--- Task material Enclosed Below ---

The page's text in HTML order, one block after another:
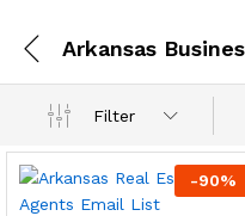
Filter
-90%
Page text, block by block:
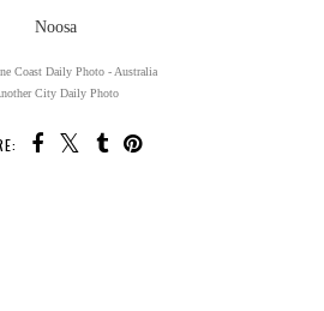
Noosa
Coast Daily Photo - Australia
City Daily Photo
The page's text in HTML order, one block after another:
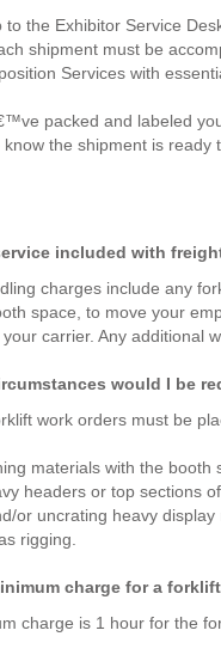
to the Exhibitor Service
shipment must be
Services with
packed and labeled
know the shipment is
included with
charges include any
space, to move your
carrier. Any additional
would I be
work orders must be
materials with the booth
headers or top sections
or uncrating heavy
rigging.
charge for a
charge is 1 hour for the
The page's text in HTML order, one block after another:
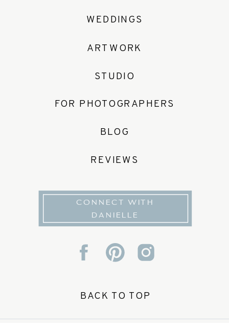
BACK TO TOP
CONNECT WITH
DANIELLE
WEDDINGS
FOR PHOTOGRAPHERS
BLOG
REVIEWS
ARTWORK
STUDIO
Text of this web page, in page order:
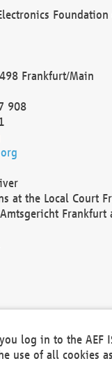
Foundation
Frankfurt/Main
908
at the Local Court
Frankfurt
log in to the AEF
use of all cookies
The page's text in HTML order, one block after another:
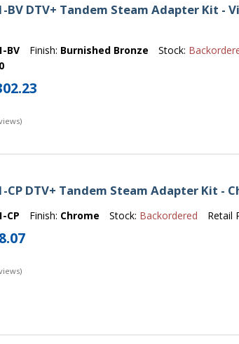
BV DTV+ Tandem Steam Adapter Kit -
BV Finish: Burnished Bronze Stock:
CP DTV+ Tandem Steam Adapter Kit -
CP Finish: Chrome Stock: Backordered Retail
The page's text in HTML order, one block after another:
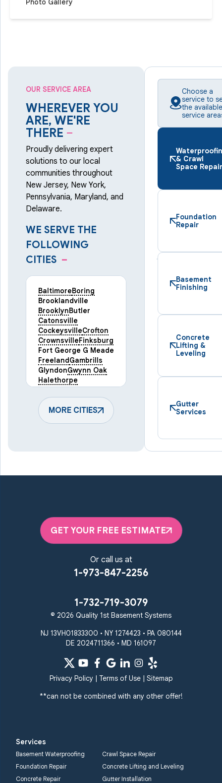
Photo Gallery
OUR SERVICE AREA
WHEREVER YOU
ARE, WE'RE
THERE –
Proudly delivering expert
solutions to our local
communities throughout
New Jersey, New York,
Pennsylvania, Maryland, and
Delaware.
WE SERVE THE
FOLLOWING
CITIES –
BaltimoreBoring
Brooklandville
BrooklynButler
Catonsville
CockeysvilleCrofton
CrownsvilleFinksburg
Fort George G Meade
FreelandGambrills
GlyndonGwynn Oak
Halethorpe
HampsteadHanover
HarmansHunt Valley
KeymarLaurel
Lineboro
Manchester
Pikesville
Randallstown
Reisterstown
Sparks Glencoe
StevensonSykesville
Taneytown Towson
Westminster
Windsor Mill
Our Locations:
Systems
359 Route 35 South
1-732-719-3079
Lansdale, PA 19446
1-267-376-9955
MORE CITIES
Choose a
service to
the available
service
& Crawl
Space Repair
Foundation
Repair
Basement
Finishing
Concrete
Lifting &
Leveling
Gutter
Services
GET YOUR FREE ESTIMATE
Or call us at
1-973-847-2256
1-732-719-3079
© 2026 Quality 1st Basement Systems
NJ 13VH01833300 • NY 1274423 • PA 080144
DE 2024711366 • MD 161097
Privacy Policy| Terms of Use| Sitemap
**can not be combined with any other offer!
Services
Basement Waterproofing
Crawl Space Repair
Foundation Repair
Concrete Lifting and Leveling
Concrete Repair
Gutter Installation
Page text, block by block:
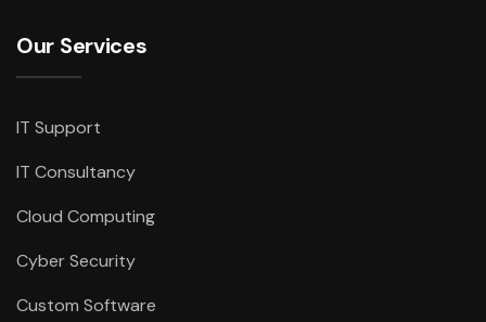
Our Services
IT Support
IT Consultancy
Cloud Computing
Cyber Security
Custom Software
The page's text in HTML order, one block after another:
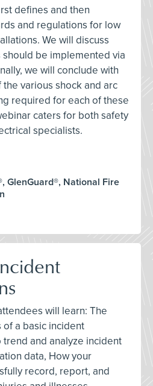
defines and then
and regulations for low
We will discuss
be implemented via
we will conclude with
various shock and arc
required for each of these
caters for both safety
specialists.
GlenGuard®, National Fire
will learn: The
a basic incident
and analyze incident
data, How your
record, report, and
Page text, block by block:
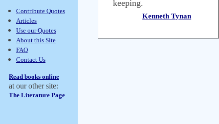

--- End of Enclosed Task material ---

### Work instructions
Repeat the data exactly as given. Keep every picture out of the copy.

### Exercise answer
The page's text in HTML order, one block after another:
Filter
-90%
Page text, block by block:
Noosa
Coast Daily Photo - Australia
City Daily Photo
The page's text in HTML order, one block after another:
to the Exhibitor Service
shipment must be
Services with
packed and labeled
know the shipment is
included with
charges include any
space, to move your
carrier. Any additional
would I be
work orders must be
materials with the booth
headers or top sections
or uncrating heavy
rigging.
charge for a
charge is 1 hour for the
The page's text in HTML order, one block after another:
BACK TO TOP
CONNECT WITH
DANIELLE
WEDDINGS
FOR PHOTOGRAPHERS
BLOG
REVIEWS
ARTWORK
STUDIO
Text of this web page, in page order:
Foundation
Frankfurt/Main
908
at the Local Court
Frankfurt
log in to the AEF
use of all cookies
The page's text in HTML order, one block after another:
BV DTV+ Tandem Steam Adapter Kit -
BV Finish: Burnished Bronze Stock:
CP DTV+ Tandem Steam Adapter Kit -
CP Finish: Chrome Stock: Backordered Retail
The page's text in HTML order, one block after another:
Photo Gallery
OUR SERVICE AREA
WHEREVER YOU
ARE, WE'RE
THERE –
Proudly delivering expert
solutions to our local
communities throughout
New Jersey, New York,
Pennsylvania, Maryland, and
Delaware.
WE SERVE THE
FOLLOWING
CITIES –
BaltimoreBoring
Brooklandville
BrooklynButler
Catonsville
CockeysvilleCrofton
CrownsvilleFinksburg
Fort George G Meade
FreelandGambrills
GlyndonGwynn Oak
Halethorpe
HampsteadHanover
HarmansHunt Valley
KeymarLaurel
Lineboro
Manchester
Pikesville
Randallstown
Reisterstown
Sparks Glencoe
StevensonSykesville
Taneytown Towson
Westminster
Windsor Mill
Our Locations:
Systems
359 Route 35 South
1-732-719-3079
Lansdale, PA 19446
1-267-376-9955
MORE CITIES
Choose a
service to
the available
service
& Crawl
Space Repair
Foundation
Repair
Basement
Finishing
Concrete
Lifting &
Leveling
Gutter
Services
GET YOUR FREE ESTIMATE
Or call us at
1-973-847-2256
1-732-719-3079
© 2026 Quality 1st Basement Systems
NJ 13VH01833300 • NY 1274423 • PA 080144
DE 2024711366 • MD 161097
Privacy Policy| Terms of Use| Sitemap
**can not be combined with any other offer!
Services
Basement Waterproofing
Crawl Space Repair
Foundation Repair
Concrete Lifting and Leveling
Concrete Repair
Gutter Installation
Page text, block by block:
Our Services
IT Support
IT Consultancy
Cloud Computing
Cyber Security
Custom Software
The page's text in HTML order, one block after another:
defines and then
and regulations for low
We will discuss
be implemented via
we will conclude with
various shock and arc
required for each of these
caters for both safety
specialists.
GlenGuard®, National Fire
will learn: The
a basic incident
and analyze incident
data, How your
record, report, and
Page text, block by block:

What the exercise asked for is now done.